Durante um painel de discussão em um evento recente do Mises Institute, uma palestrante descreveu a universidade da Ivy League de seu filho como “elite”, mesmo lamentando os decretos covid perversos e prejudiciais impostos por sua diretoria. Esses decretos, a propósito, foram amplamente apoiados tanto pelos alunos dessa faculdade em particular quanto por seus pais.

Outro painelista respondeu com “Precisamos de novas elites!” e foi aplaudido pela plateia.

Isso é dolorosamente verdade. Precisamos desesperadamente de novas e melhores elites, porque a classe politicamente conectada do país passou os últimos cem anos arruinando a educação, medicina, diplomacia (paz), moeda, bancos, grandes negócios, literatura, arte e entretenimento, só pra começar. E, no entanto, eles têm a temeridade de atacar as inevitáveis ​​reações populistas aos seus próprios fracassos lúgubres!

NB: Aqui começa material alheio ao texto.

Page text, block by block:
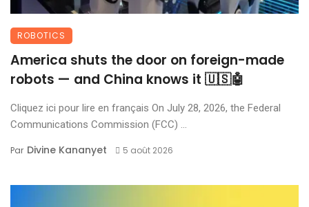
ROBOTICS
America shuts the door on foreign-made
robots — and China knows it 🇺🇸🤖
Cliquez ici pour lire en français On July 28, 2026, the Federal
Communications Commission (FCC) ...
Par Divine Kananyet 5 août 2026
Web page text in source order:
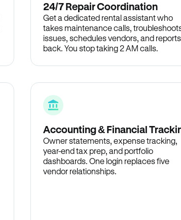
24/7 Repair Coordination
Get a dedicated rental assistant who
takes maintenance calls,
issues, schedules vendors, and reports
back. You stop taking 2 AM calls.
Accounting & Financial
Owner statements, expense tracking,
year-end tax prep, and portfolio
dashboards. One login replaces five
vendor relationships.

O primeiro passo neste processo é retirar nossa sanção às elites existentes quando e onde pudermos. Isso pode ser tão fácil quanto desligar a CNN ou tão difícil quanto não enviar uma criança para buscar o prestígio decadente de um diploma das principais universidades. Mas temos que virar as costas para eles. Temos que derrubar os incentivos e instituições que tornam possível seu imerecido status de elite.

Imerecido neste contexto significa ser um status oriundo de conexões com o estado. Essa característica mais do que qualquer outra marca as elites “antinaturais” de hoje, com as quais queremos dizer elites que devem seu status em grande parte às conexões do governo e não ao mérito. Pode ser difícil identificar em alguns casos: algumas elites, como Jeff Bezos, tiveram um desempenho brilhante no mercado, mas também mantêm laços profundos com o pior do superestado americano. A Amazon vende serviços em nuvem para uma série de agências federais criminosas, e o próprio Bezos é proprietário exclusivo de um órgão da CIA, o Washington Post.

Diz-se que os oligarcas russos, muito presentes nos noticiários hoje em dia, se enquadram nessa categoria de elites não naturais e indignas. Embora a definição do dicionário de “oligarca” seja direta – um membro de uma elite controladora com poder político quase absoluto – o uso atual é mais amplo. Passou a significar “bilionário estrangeiro que ganhou dinheiro de maneiras profanas” e, como tal, presumivelmente se aplica a Vladimir Putin e seus supostos bilhões em ativos acumulados com um salário modesto. Mas muitos russos obtiveram poder e riqueza por meio de conexões estreitas com a antiga União Soviética, comprando ativos estatais a baixo custo durante o clientelismo do início dos anos 1990. Todos terão seus bens confiscados agora, como Roman Abramovich e suas ações do Chelsea Football Club em Londres? Que lei justifica isso, que tribunal emite tal ordem e que agência policial executa a apreensão? Essas perguntas triviais sobre o “estado de direito” não são feitas nem respondidas; estamos em guerra com Putin!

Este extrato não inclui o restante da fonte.